## Instructions for the task
From the first line to the last, please print the entries exactly, omitting pictures.
• • • •
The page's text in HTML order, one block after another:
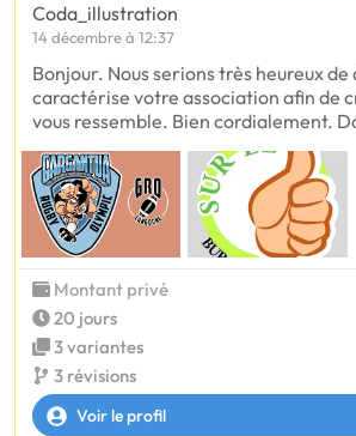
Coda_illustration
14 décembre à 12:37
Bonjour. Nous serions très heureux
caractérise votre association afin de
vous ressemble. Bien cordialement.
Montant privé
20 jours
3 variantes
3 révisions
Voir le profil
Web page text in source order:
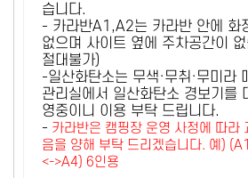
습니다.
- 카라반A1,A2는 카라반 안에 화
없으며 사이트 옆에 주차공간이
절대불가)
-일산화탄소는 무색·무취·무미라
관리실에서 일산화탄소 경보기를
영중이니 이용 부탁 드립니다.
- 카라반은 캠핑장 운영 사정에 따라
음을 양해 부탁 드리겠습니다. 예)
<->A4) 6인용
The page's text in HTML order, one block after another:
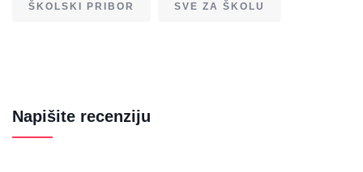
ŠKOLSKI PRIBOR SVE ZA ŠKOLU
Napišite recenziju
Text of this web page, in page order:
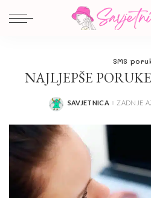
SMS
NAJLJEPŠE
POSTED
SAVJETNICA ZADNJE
• • • •
## Exercise solution
The page's text in HTML order, one block after another:
Coda_illustration
14 décembre à 12:37
Bonjour. Nous serions très heureux
caractérise votre association afin de
vous ressemble. Bien cordialement.
Montant privé
20 jours
3 variantes
3 révisions
Voir le profil
Web page text in source order:
습니다.
- 카라반A1,A2는 카라반 안에 화
없으며 사이트 옆에 주차공간이
절대불가)
-일산화탄소는 무색·무취·무미라
관리실에서 일산화탄소 경보기를
영중이니 이용 부탁 드립니다.
- 카라반은 캠핑장 운영 사정에 따라
음을 양해 부탁 드리겠습니다. 예)
<->A4) 6인용
The page's text in HTML order, one block after another:
ŠKOLSKI PRIBOR SVE ZA ŠKOLU
Napišite recenziju
Text of this web page, in page order:
SMS
NAJLJEPŠE
POSTED
SAVJETNICA ZADNJE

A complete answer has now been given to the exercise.